- **Task goal**: Copy out only the lines running from the one that contains "to exploit the" through the end of the listing. Pictures stay out.
☆ ☆ ☆
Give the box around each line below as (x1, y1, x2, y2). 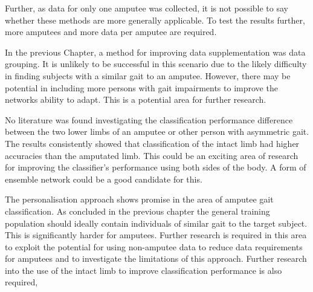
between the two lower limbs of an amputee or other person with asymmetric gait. (5, 125, 309, 138)
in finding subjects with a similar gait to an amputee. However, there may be (5, 69, 291, 82)
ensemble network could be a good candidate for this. (5, 172, 202, 185)
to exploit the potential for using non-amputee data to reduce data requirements (5, 240, 303, 253)
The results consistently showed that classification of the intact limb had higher (5, 137, 300, 149)
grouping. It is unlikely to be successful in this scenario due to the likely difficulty (5, 57, 307, 70)
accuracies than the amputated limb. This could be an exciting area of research (5, 149, 298, 161)
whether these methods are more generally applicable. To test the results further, (5, 13, 305, 26)
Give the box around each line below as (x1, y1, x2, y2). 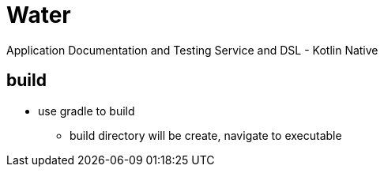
☆ ☆ ☆
- **Response**:
to exploit the potential for using non-amputee data to reduce data requirements (5, 240, 303, 253)
The results consistently showed that classification of the intact limb had higher (5, 137, 300, 149)
grouping. It is unlikely to be successful in this scenario due to the likely difficulty (5, 57, 307, 70)
accuracies than the amputated limb. This could be an exciting area of research (5, 149, 298, 161)
whether these methods are more generally applicable. To test the results further, (5, 13, 305, 26)
Give the box around each line below as (x1, y1, x2, y2). 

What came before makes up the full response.